## About this task
I need the lines from the one containing "Phase Accumulator là" through the last line of the entries retyped exactly, with no pictures among them.

## Data for the task
=======
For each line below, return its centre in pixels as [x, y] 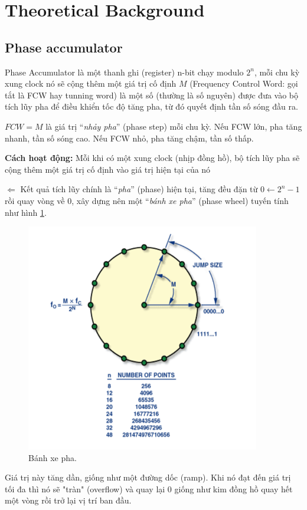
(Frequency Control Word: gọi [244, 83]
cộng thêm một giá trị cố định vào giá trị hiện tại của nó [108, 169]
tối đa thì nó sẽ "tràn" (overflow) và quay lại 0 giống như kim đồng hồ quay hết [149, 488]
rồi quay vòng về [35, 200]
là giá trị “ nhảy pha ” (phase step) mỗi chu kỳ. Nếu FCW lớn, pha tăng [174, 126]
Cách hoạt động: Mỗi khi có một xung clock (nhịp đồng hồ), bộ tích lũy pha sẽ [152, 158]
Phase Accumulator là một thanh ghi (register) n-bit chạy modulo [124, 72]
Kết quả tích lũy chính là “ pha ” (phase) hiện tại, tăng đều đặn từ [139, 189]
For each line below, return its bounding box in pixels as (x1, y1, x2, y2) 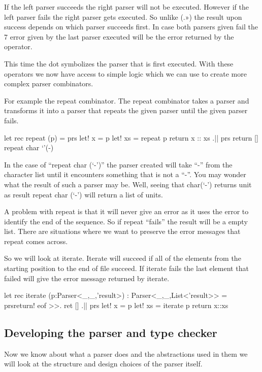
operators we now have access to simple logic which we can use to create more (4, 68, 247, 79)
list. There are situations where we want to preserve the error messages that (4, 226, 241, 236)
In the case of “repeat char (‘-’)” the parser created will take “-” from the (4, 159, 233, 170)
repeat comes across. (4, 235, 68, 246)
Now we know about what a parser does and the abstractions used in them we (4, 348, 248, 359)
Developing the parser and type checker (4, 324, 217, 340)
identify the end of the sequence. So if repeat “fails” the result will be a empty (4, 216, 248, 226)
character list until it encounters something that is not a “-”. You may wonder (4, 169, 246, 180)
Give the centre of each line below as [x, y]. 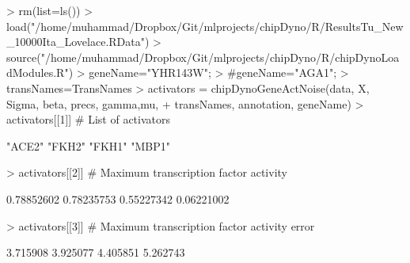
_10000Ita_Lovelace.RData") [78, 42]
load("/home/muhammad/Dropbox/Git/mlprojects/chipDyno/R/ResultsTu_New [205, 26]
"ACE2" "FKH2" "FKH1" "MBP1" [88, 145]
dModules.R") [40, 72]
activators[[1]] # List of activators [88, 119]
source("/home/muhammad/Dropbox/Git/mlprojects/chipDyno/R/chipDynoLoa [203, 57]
=======
## Response area
Phase Accumulator là một thanh ghi (register) n-bit chạy modulo [124, 72]
Kết quả tích lũy chính là “ pha ” (phase) hiện tại, tăng đều đặn từ [139, 189]
For each line below, return its bounding box in pixels as (x1, y1, x2, y2) 
operators we now have access to simple logic which we can use to create more (4, 68, 247, 79)
list. There are situations where we want to preserve the error messages that (4, 226, 241, 236)
In the case of “repeat char (‘-’)” the parser created will take “-” from the (4, 159, 233, 170)
repeat comes across. (4, 235, 68, 246)
Now we know about what a parser does and the abstractions used in them we (4, 348, 248, 359)
Developing the parser and type checker (4, 324, 217, 340)
identify the end of the sequence. So if repeat “fails” the result will be a empty (4, 216, 248, 226)
character list until it encounters something that is not a “-”. You may wonder (4, 169, 246, 180)
Give the centre of each line below as [x, y]. 
_10000Ita_Lovelace.RData") [78, 42]
load("/home/muhammad/Dropbox/Git/mlprojects/chipDyno/R/ResultsTu_New [205, 26]
"ACE2" "FKH2" "FKH1" "MBP1" [88, 145]
dModules.R") [40, 72]
activators[[1]] # List of activators [88, 119]
source("/home/muhammad/Dropbox/Git/mlprojects/chipDyno/R/chipDynoLoa [203, 57]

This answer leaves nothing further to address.